Almighty God, we acknowledge our dependence upon Thee, and we beg Thy blessings upon us, our parents, our teachers and our Country.”

This prayer drew criticism from the ACLU, and was struck down by the Supreme Court in 1963 by a 7-1 ruling. Personally, I agree with the ruling, as it was in my opinion unduly entangling the secular with the relgious world. On the other hand, here we are many years later with this “generic” prayer ditched and on the verge of being replaced with Muslim prayers.

New York City is about to open a new taxpayer funded “Arabic themed” school in Brooklyn. Khalil Gibran International Academy will be led by Debbie Almontaser a Muslim of Yemeni background. “It is a school that is going to be working quite hard in building bridges of understanding, tolerance and acceptance, valuing diversity and truly just developing students into global citizens,” says Almontaser. While some of this sounds good, this school will go a good deal further than those arguably, altruistic goals.

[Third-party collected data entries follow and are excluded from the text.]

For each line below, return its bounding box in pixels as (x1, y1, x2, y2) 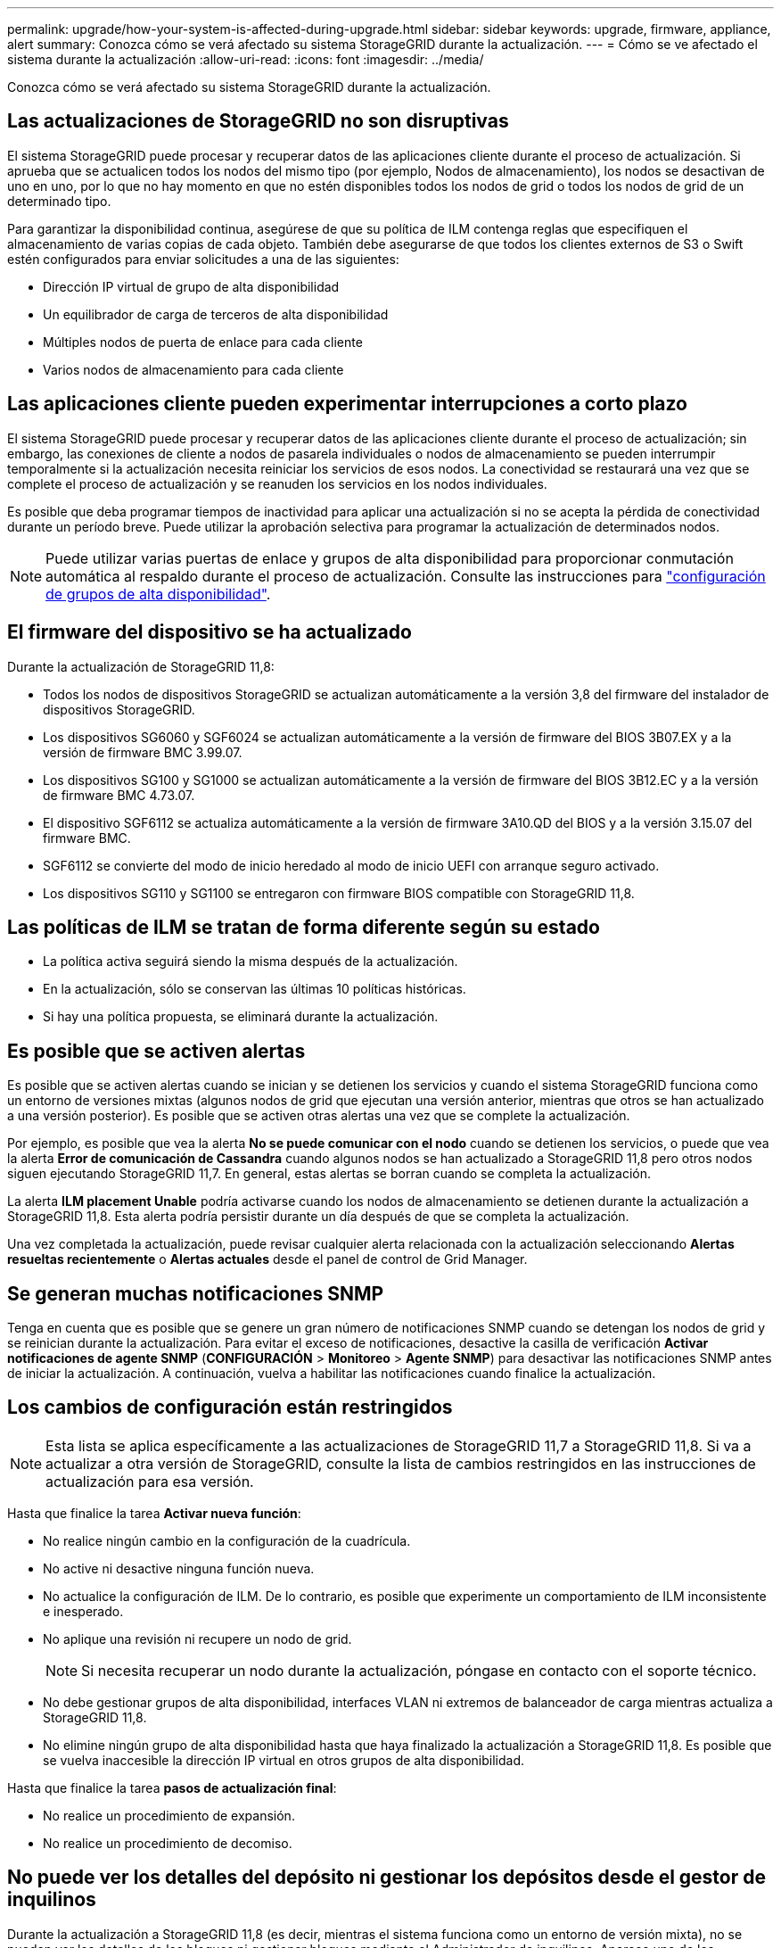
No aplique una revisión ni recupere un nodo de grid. (43, 1630, 352, 1647)
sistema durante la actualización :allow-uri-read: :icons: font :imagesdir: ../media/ (7, 52, 484, 67)
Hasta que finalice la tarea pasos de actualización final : (7, 1779, 337, 1795)
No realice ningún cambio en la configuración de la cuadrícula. (43, 1532, 411, 1548)
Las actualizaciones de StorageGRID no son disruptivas (7, 110, 509, 133)
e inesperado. (43, 1603, 124, 1619)
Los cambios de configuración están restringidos (7, 1396, 453, 1419)
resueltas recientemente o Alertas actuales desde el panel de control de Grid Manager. (7, 1251, 528, 1267)
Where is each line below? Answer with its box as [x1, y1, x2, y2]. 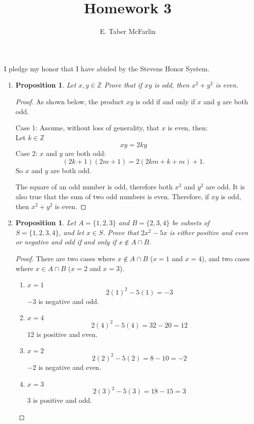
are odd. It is [205, 182, 245, 192]
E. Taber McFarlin [100, 26, 156, 36]
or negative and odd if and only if [15, 237, 116, 247]
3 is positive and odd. [27, 395, 92, 405]
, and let [58, 227, 84, 237]
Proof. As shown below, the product [15, 96, 124, 106]
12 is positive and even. [27, 329, 98, 339]
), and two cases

The New York City school’s goal is to focus on Arabic aka Islamic themes in education and eventually to teach half of the classes in the Arabic language. Isn’t it interesting that just recently Oxford University in London, England decided not to teach certain subjects like the Holocaust or the Crusades in the school’s history classes because they might offend some of the Muslim students. Yet, in America tax payers are at the very least facilitating a religion.

A valid question that many have asked if the Muslim religion could be separated from the school. In response to that question Almonstaser said,

“Being that we are a public school, we certainly are not going to be teaching religion.”

Maybe not but they will be facilitating it. I also wonder if the Islamic mandates of prayer, not voluntary mind you, will be enforced or will be disallowed. Will accomodations be made during Ramadan. All of these sound precariously close to an “undue entanglement” of the state with a “particular religion”, and all of this would be unconstitutional.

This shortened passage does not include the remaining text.